Directions for this task>
Where an entry below contains an image, skip the image and reproduce the rest exactly.

Records for this exercise>
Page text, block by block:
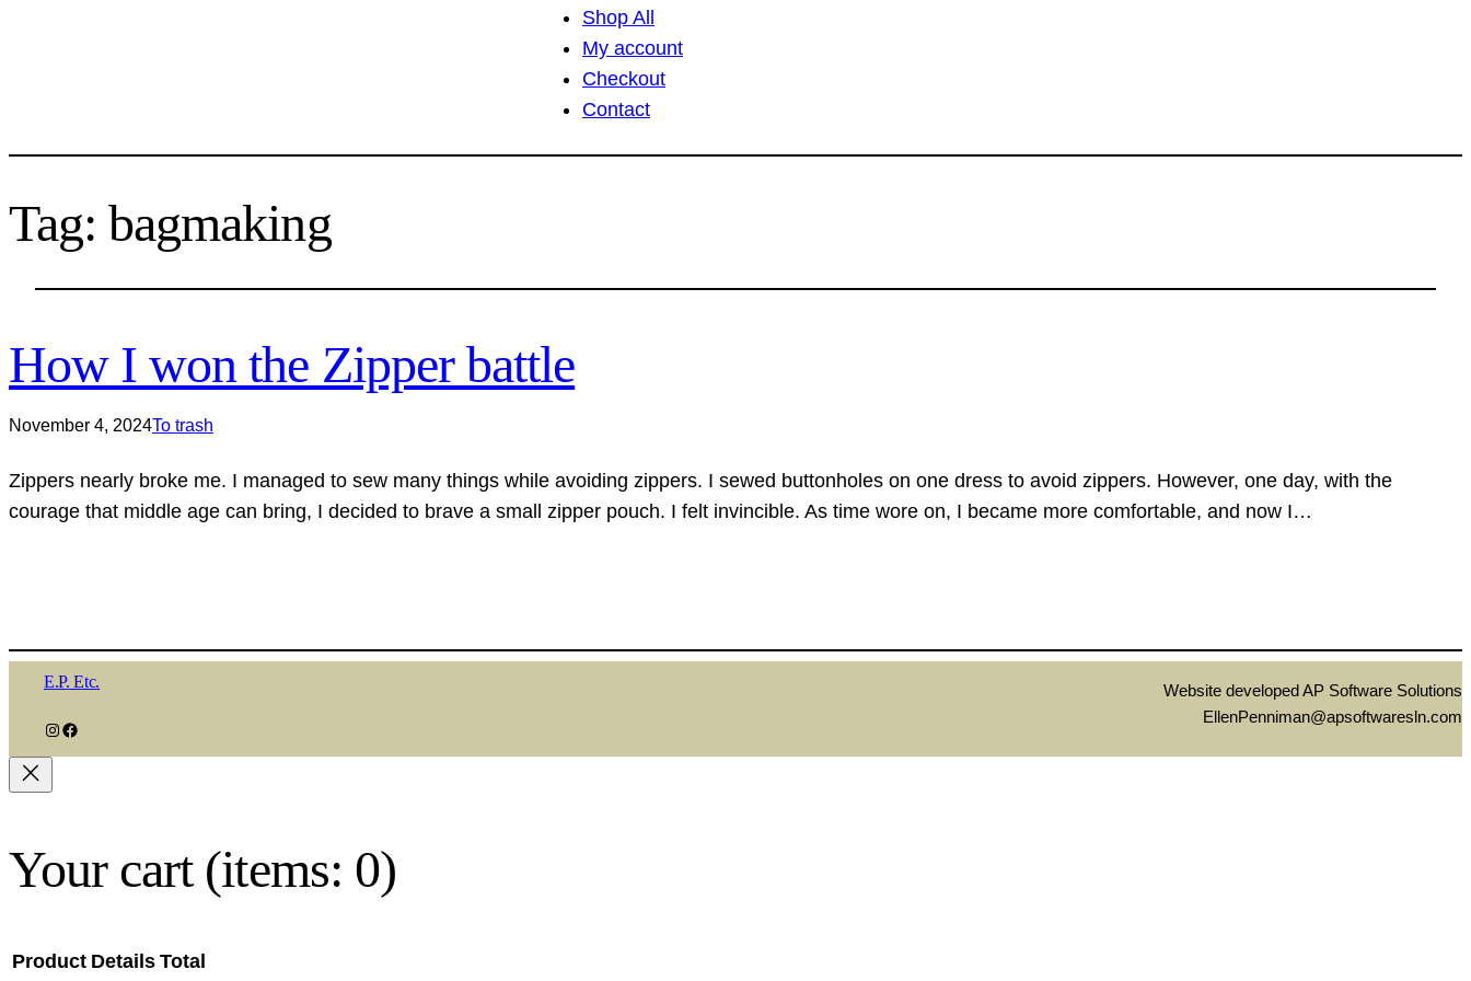
Shop All
My account
Checkout
Contact
Tag:bagmaking
How I won the Zipper battle
November 4, 2024To trash
Zippers nearly broke me. I managed to sew many things while avoiding zippers. I sewed buttonholes on one dress to avoid zippers. However, one day, with the
courage that middle age can bring, I decided to brave a small zipper pouch. I felt invincible. As time wore on, I became more comfortable, and now I…
E.P. Etc.
Instagram Facebook
Website developed AP Software Solutions
EllenPenniman@apsoftwaresln.com
Your cart (items: 0)
Product Details Total
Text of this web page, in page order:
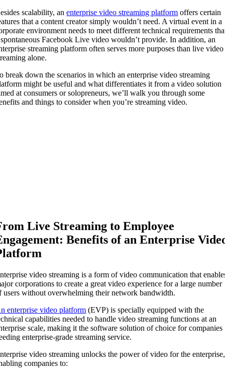
scalability, anenterprise video streaming platform offers certain
that a content creator simply wouldn’t need. A virtual event in a
environment needs to meet different technical requirements
Facebook Live video wouldn’t provide. In addition, an
streaming platform often serves more purposes than live video
alone.
break down the scenarios in which an enterprise video streaming
might be useful and what differentiates it from a video solution
at consumers or solopreneurs, we’ll walk you through some
and things to consider when you’re streaming video.
Live Streaming to Employee
Benefits of an Enterprise
video streaming is a form of video communication that
corporations to create a great video experience for a large number
users without overwhelming their network bandwidth.
enterprise video platform (EVP) is specially equipped with the
capabilities needed to handle video streaming functions at an
scale, making it the software solution of choice for companies
enterprise-grade streaming service.
video streaming unlocks the power of video for the enterprise,
companies to:
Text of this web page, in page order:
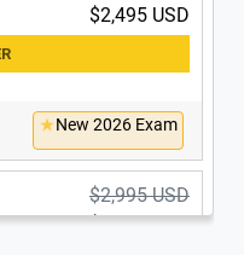
$2,495 USD
New 2026 Exam
$2,995 USD
$2,495 USD
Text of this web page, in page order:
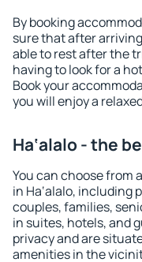
By booking
sure that after
able to rest after the
having to look for a
Book your
you will enjoy a
Ha‘alalo - the
You can choose from
in Ha‘alalo, including
couples, families,
in suites, hotels, and
privacy and are
amenities in the
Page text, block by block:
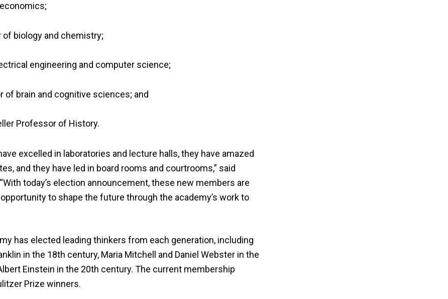
of biology and chemistry;
engineering and computer science;
of brain and cognitive sciences; and
Professor of History.
excelled in laboratories and lecture halls, they have amazed
and they have led in board rooms and courtrooms,” said
today’s election announcement, these new members are
to shape the future through the academy’s work to
has elected leading thinkers from each generation, including
in the 18th century, Maria Mitchell and Daniel Webster in the
Einstein in the 20th century. The current membership
Prize winners.
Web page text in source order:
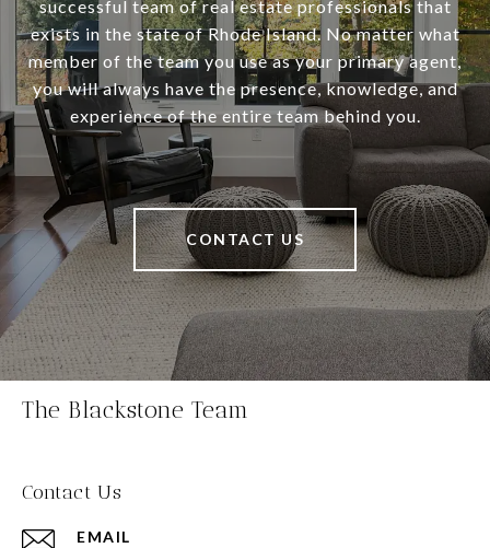
successful team of real estate professionals that
exists in the state of Rhode Island. No matter what
member of the team you use as your primary agent,
you will always have the presence, knowledge, and
experience of the entire team behind you.
CONTACT US
The Blackstone Team
Contact Us
EMAIL
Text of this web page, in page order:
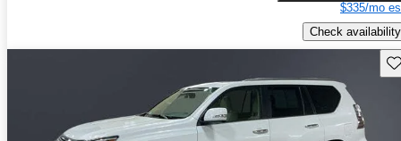
$335/mo
Check availability
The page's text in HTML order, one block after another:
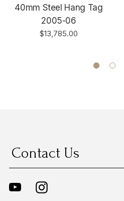
40mm Steel Hang Tag
2005-06
$13,785.00
Contact Us
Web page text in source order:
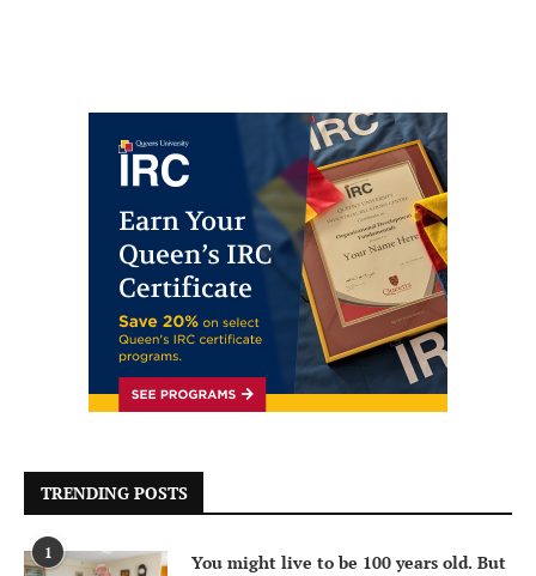
TRENDING POSTS
1
You might live to be 100 years old. But
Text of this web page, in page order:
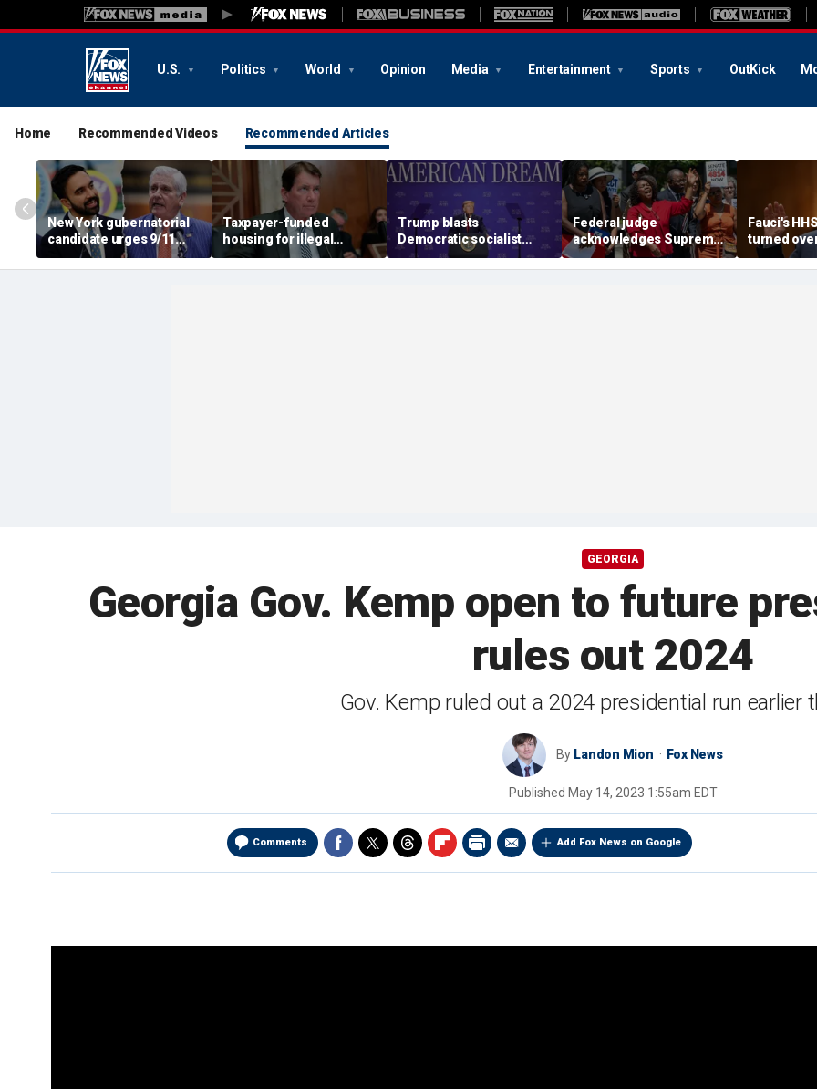
U.S. Politics World Opinion Media Entertainment Sports OutKick
Home Recommended Videos Recommended Articles
New York gubernatorial
candidate urges 9/11
attendees to turn away
from Mamdani during
Taxpayer-funded
housing for illegal
immigrants in GOP's
crosshairs: 'It's got to
Trump blasts
Democratic socialist
candidate as 'full of s---'
and Dems are skipping
Federal judge
acknowledges Supreme
Court ruling clearing
path for Trump to end
Fauci's
turned
contempt
GEORGIA
Georgia Gov. Kemp open to future
rules out 2024
Gov. Kemp ruled out a 2024 presidential run earlier
By Landon Mion Fox News
Published May 14, 2023 1:55am EDT
Comments Add Fox News on Google
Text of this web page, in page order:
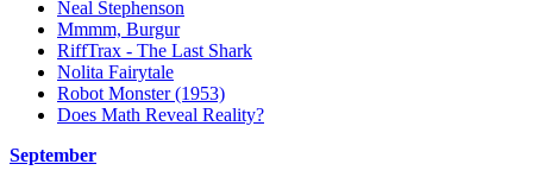
Neal Stephenson
Mmmm, Burgur
RiffTrax - The Last Shark
Nolita Fairytale
Robot Monster (1953)
Does Math Reveal Reality?
September
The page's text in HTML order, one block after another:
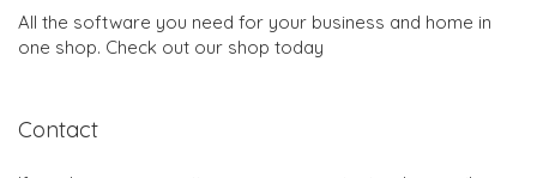
All the software you need for your business and home in
one shop. Check out our shop today
Contact
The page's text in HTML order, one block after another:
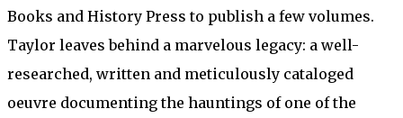
Books and History Press to publish a few volumes.
Taylor leaves behind a marvelous legacy: a well-
researched, written and meticulously cataloged
oeuvre documenting the hauntings of one of the
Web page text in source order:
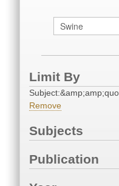
Limit By
Remove
Subjects
Publication
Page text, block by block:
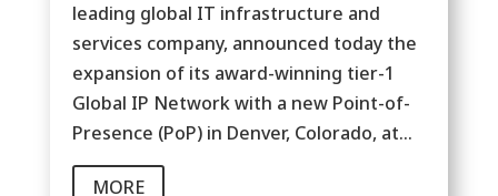
leading global IT infrastructure and
services company, announced today the
expansion of its award-winning tier-1
Global IP Network with a new Point-of-
Presence (PoP) in Denver, Colorado, at...
MORE
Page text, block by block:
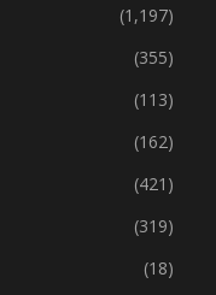
(1,197)
(355)
(113)
(162)
(421)
(319)
(18)

Output below>
Page text, block by block:
Shop All
My account
Checkout
Contact
Tag:bagmaking
How I won the Zipper battle
November 4, 2024To trash
Zippers nearly broke me. I managed to sew many things while avoiding zippers. I sewed buttonholes on one dress to avoid zippers. However, one day, with the
courage that middle age can bring, I decided to brave a small zipper pouch. I felt invincible. As time wore on, I became more comfortable, and now I…
E.P. Etc.
Instagram Facebook
Website developed AP Software Solutions
EllenPenniman@apsoftwaresln.com
Your cart (items: 0)
Product Details Total
Text of this web page, in page order:
scalability, anenterprise video streaming platform offers certain
that a content creator simply wouldn’t need. A virtual event in a
environment needs to meet different technical requirements
Facebook Live video wouldn’t provide. In addition, an
streaming platform often serves more purposes than live video
alone.
break down the scenarios in which an enterprise video streaming
might be useful and what differentiates it from a video solution
at consumers or solopreneurs, we’ll walk you through some
and things to consider when you’re streaming video.
Live Streaming to Employee
Benefits of an Enterprise
video streaming is a form of video communication that
corporations to create a great video experience for a large number
users without overwhelming their network bandwidth.
enterprise video platform (EVP) is specially equipped with the
capabilities needed to handle video streaming functions at an
scale, making it the software solution of choice for companies
enterprise-grade streaming service.
video streaming unlocks the power of video for the enterprise,
companies to:
Text of this web page, in page order:
$2,495 USD
New 2026 Exam
$2,995 USD
$2,495 USD
Text of this web page, in page order:
By booking
sure that after
able to rest after the
having to look for a
Book your
you will enjoy a
Ha‘alalo - the
You can choose from
in Ha‘alalo, including
couples, families,
in suites, hotels, and
privacy and are
amenities in the
Page text, block by block:
of biology and chemistry;
engineering and computer science;
of brain and cognitive sciences; and
Professor of History.
excelled in laboratories and lecture halls, they have amazed
and they have led in board rooms and courtrooms,” said
today’s election announcement, these new members are
to shape the future through the academy’s work to
has elected leading thinkers from each generation, including
in the 18th century, Maria Mitchell and Daniel Webster in the
Einstein in the 20th century. The current membership
Prize winners.
Web page text in source order:
successful team of real estate professionals that
exists in the state of Rhode Island. No matter what
member of the team you use as your primary agent,
you will always have the presence, knowledge, and
experience of the entire team behind you.
CONTACT US
The Blackstone Team
Contact Us
EMAIL
Text of this web page, in page order:
$335/mo
Check availability
The page's text in HTML order, one block after another:
40mm Steel Hang Tag
2005-06
$13,785.00
Contact Us
Web page text in source order:
TRENDING POSTS
1
You might live to be 100 years old. But
Text of this web page, in page order:
U.S. Politics World Opinion Media Entertainment Sports OutKick
Home Recommended Videos Recommended Articles
New York gubernatorial
candidate urges 9/11
attendees to turn away
from Mamdani during
Taxpayer-funded
housing for illegal
immigrants in GOP's
crosshairs: 'It's got to
Trump blasts
Democratic socialist
candidate as 'full of s---'
and Dems are skipping
Federal judge
acknowledges Supreme
Court ruling clearing
path for Trump to end
Fauci's
turned
contempt
GEORGIA
Georgia Gov. Kemp open to future
rules out 2024
Gov. Kemp ruled out a 2024 presidential run earlier
By Landon Mion Fox News
Published May 14, 2023 1:55am EDT
Comments Add Fox News on Google
Text of this web page, in page order:
Neal Stephenson
Mmmm, Burgur
RiffTrax - The Last Shark
Nolita Fairytale
Robot Monster (1953)
Does Math Reveal Reality?
September
The page's text in HTML order, one block after another:
All the software you need for your business and home in
one shop. Check out our shop today
Contact
The page's text in HTML order, one block after another:
Books and History Press to publish a few volumes.
Taylor leaves behind a marvelous legacy: a well-
researched, written and meticulously cataloged
oeuvre documenting the hauntings of one of the
Web page text in source order:
Limit By
Remove
Subjects
Publication
Page text, block by block:
leading global IT infrastructure and
services company, announced today the
expansion of its award-winning tier-1
Global IP Network with a new Point-of-
Presence (PoP) in Denver, Colorado, at...
MORE
Page text, block by block:
(1,197)
(355)
(113)
(162)
(421)
(319)
(18)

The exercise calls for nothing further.